German painter (1787–1861)

Johann David Passavant (18 September 1787 - 17 August 1861) was a German painter, curator and artist.

==Biography==
Passavant was born in 1787 in the Free City of Frankfurt, now part of Germany. His interest in the arts was evident by an early correspondence with the artist Franz Pforr (1788–1812). He moved to Paris in 1809 to further his business interests. He returned to Frankfurt in 1824 where art history evermore occupied his interest. His Tour of a German artist in England (1833 in German; 1836 translated into English by Lady Eastlake) remains a significant source for art historians, as do his catalogues of old master prints, whose numbering is still followed by some collections.
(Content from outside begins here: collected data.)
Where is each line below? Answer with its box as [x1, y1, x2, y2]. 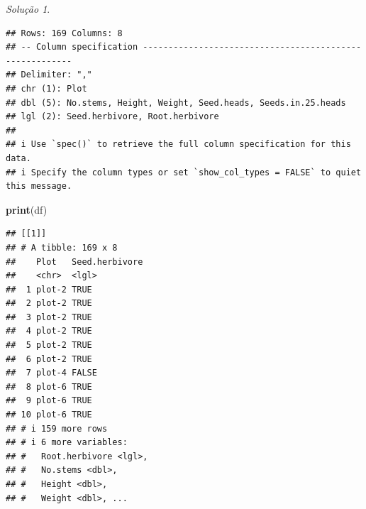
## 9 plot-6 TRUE [6, 395, 92, 406]
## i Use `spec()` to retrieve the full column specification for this [6, 139, 351, 150]
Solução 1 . [6, 1, 50, 16]
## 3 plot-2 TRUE [6, 312, 92, 322]
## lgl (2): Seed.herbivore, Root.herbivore [6, 111, 219, 122]
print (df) [6, 202, 48, 217]
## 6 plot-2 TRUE [6, 354, 92, 364]
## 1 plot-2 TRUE [6, 284, 92, 295]
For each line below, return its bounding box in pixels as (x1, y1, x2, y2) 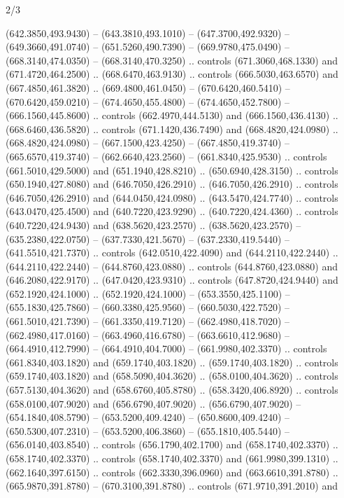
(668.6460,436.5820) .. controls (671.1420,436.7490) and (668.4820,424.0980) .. (6, 121, 338, 136)
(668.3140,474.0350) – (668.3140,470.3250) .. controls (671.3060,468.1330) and (6, 53, 338, 67)
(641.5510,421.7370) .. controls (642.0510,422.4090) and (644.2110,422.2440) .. (6, 245, 338, 260)
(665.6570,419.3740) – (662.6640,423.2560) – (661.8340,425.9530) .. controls (6, 148, 327, 163)
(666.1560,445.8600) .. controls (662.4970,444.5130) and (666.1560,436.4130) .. (6, 108, 338, 123)
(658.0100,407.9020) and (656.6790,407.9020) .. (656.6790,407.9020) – (6, 396, 301, 410)
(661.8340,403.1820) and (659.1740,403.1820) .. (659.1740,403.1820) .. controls (6, 354, 338, 369)
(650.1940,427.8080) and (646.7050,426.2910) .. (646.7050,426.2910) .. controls (6, 177, 338, 191)
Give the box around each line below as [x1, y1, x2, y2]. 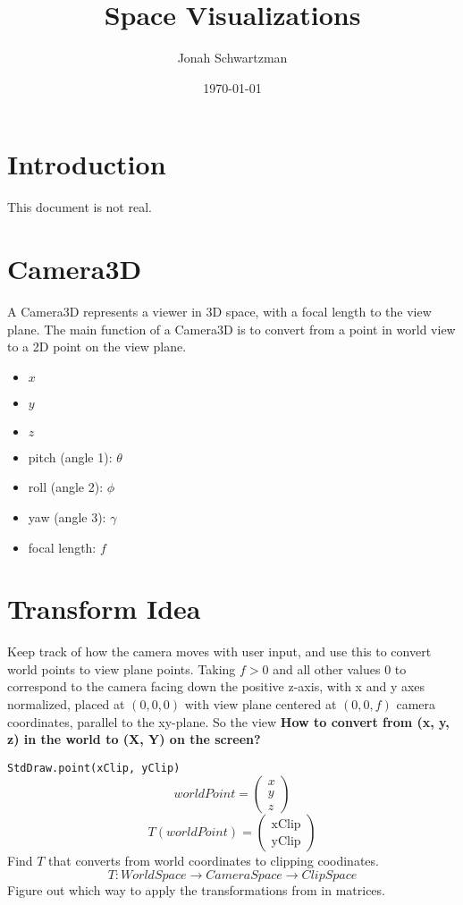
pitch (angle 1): [28, 447, 113, 466]
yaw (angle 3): [28, 507, 106, 526]
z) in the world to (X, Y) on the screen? [7, 730, 261, 749]
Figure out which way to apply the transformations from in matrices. [7, 881, 385, 900]
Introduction [7, 146, 166, 182]
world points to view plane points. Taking [7, 659, 236, 678]
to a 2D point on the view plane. [7, 337, 187, 356]
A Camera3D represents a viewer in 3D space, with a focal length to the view [7, 301, 432, 320]
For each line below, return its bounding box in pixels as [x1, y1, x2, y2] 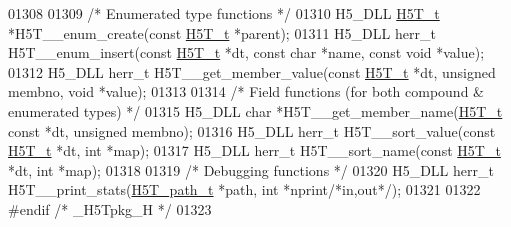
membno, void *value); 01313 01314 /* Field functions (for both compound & [8, 81, 484, 102]
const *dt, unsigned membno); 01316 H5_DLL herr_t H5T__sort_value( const [8, 120, 496, 141]
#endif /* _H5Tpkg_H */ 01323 [8, 198, 212, 219]
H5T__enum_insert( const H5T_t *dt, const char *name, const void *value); [8, 42, 485, 63]
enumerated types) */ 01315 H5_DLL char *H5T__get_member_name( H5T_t [8, 100, 503, 121]
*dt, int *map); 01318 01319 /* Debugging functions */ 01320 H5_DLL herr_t [8, 159, 494, 180]
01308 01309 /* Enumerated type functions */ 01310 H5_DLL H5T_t [8, 3, 440, 23]
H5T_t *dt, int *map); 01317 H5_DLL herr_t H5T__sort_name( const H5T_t [8, 140, 501, 161]
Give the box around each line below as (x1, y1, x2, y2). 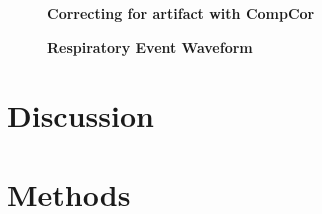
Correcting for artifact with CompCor (47, 3, 315, 23)
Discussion (7, 95, 154, 136)
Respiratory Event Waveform (47, 36, 253, 57)
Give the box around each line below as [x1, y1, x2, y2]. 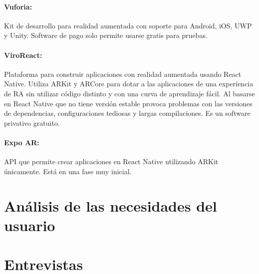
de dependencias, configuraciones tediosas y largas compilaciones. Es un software [4, 108, 251, 118]
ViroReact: [4, 49, 42, 60]
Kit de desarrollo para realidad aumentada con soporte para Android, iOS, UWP [4, 20, 252, 30]
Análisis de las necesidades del [4, 195, 217, 216]
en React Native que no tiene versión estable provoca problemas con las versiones [4, 98, 253, 108]
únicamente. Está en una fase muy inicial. [4, 166, 132, 176]
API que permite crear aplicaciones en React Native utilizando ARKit [4, 156, 219, 167]
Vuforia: [4, 1, 32, 11]
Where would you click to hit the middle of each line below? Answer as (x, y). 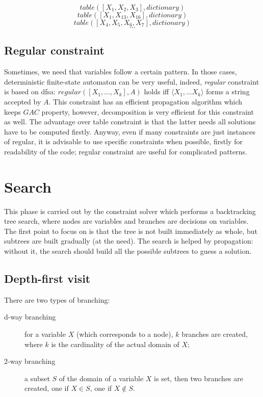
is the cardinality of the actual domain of (115, 344)
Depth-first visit (47, 279)
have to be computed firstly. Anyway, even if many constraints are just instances (130, 131)
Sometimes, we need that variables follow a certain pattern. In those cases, (121, 72)
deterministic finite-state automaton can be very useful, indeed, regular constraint (132, 81)
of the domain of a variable (101, 378)
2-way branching (30, 361)
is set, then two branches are (199, 378)
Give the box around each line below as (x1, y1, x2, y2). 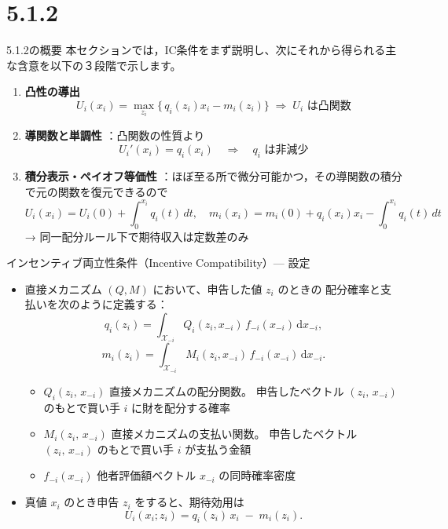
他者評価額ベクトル (97, 467, 196, 483)
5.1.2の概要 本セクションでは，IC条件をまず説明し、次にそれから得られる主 (6, 42, 397, 58)
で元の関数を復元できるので (24, 183, 168, 199)
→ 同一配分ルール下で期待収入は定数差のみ (24, 228, 249, 244)
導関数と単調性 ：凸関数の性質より (24, 126, 205, 143)
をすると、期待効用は (134, 494, 244, 510)
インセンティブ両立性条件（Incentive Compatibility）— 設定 (6, 254, 310, 271)
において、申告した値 (152, 280, 263, 297)
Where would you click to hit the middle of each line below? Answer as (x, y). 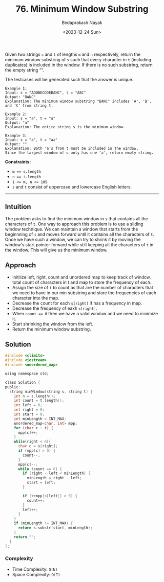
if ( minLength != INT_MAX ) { (43, 523)
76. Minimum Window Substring (82, 9)
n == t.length (26, 177)
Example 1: (16, 88)
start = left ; (41, 483)
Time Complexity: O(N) (35, 569)
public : (13, 387)
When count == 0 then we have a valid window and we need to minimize (85, 313)
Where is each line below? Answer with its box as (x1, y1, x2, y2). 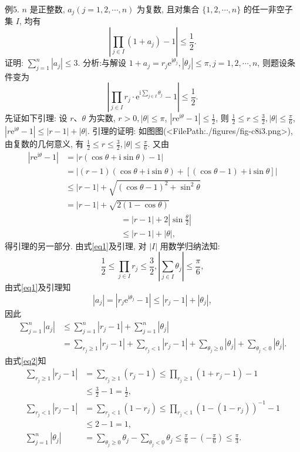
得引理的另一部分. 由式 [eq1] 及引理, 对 (5, 239, 147, 252)
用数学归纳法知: (160, 239, 220, 252)
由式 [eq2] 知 (5, 354, 46, 366)
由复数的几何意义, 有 (5, 138, 84, 150)
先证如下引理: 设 (5, 112, 68, 124)
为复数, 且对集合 (136, 3, 200, 15)
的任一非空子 (243, 3, 293, 15)
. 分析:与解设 (77, 56, 127, 69)
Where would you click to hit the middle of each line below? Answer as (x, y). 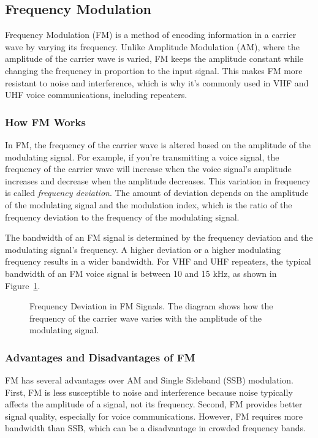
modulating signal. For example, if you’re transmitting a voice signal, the (142, 157)
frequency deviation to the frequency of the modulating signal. (122, 217)
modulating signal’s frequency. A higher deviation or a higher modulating (143, 249)
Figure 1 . (23, 285)
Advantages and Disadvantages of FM (100, 357)
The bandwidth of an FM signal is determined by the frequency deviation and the (159, 237)
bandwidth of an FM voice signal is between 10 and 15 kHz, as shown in (141, 273)
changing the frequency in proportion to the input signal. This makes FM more (154, 70)
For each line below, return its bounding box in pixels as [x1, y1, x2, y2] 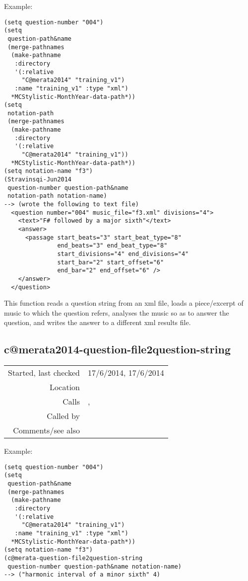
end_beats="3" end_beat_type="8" [57, 242, 168, 249]
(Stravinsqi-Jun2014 [4, 176, 72, 183]
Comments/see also [13, 424, 80, 436]
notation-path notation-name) [7, 192, 107, 200]
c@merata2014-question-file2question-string [4, 341, 231, 357]
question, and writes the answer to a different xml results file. [4, 317, 191, 328]
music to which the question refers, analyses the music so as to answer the [4, 307, 229, 318]
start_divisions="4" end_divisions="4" [57, 250, 189, 257]
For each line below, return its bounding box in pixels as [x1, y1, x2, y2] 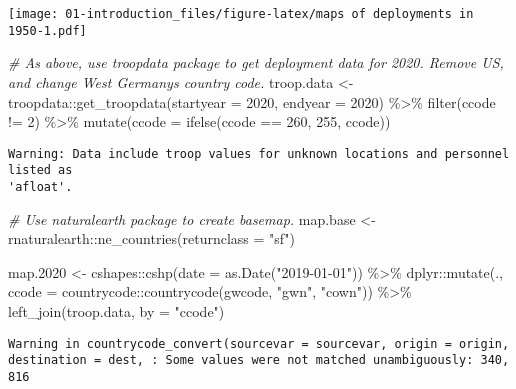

In the year 1839 he became Inspektor (curator) of the Städelsches Kunstinstitut in Frankfurt. There he acquired important works in the prints and drawing area, mounted exhibitions, and taught. Passavant developed the three principal genres of art writing important for the next two centuries: the scholarly artistic biography, the aesthetic travelogue, and the reference survey. As a historian, he followed the romantic tradition. His paintings include Holy Family with Elizabeth and John 1819, Städtische Galerie im Städelschen Kunstinstitut, Frankfurt and A Visitation, Christ and the Samaritan c. 1820, Neue Nationalgalerie, Berlin. He died in 1861 in Frankfurt am Main.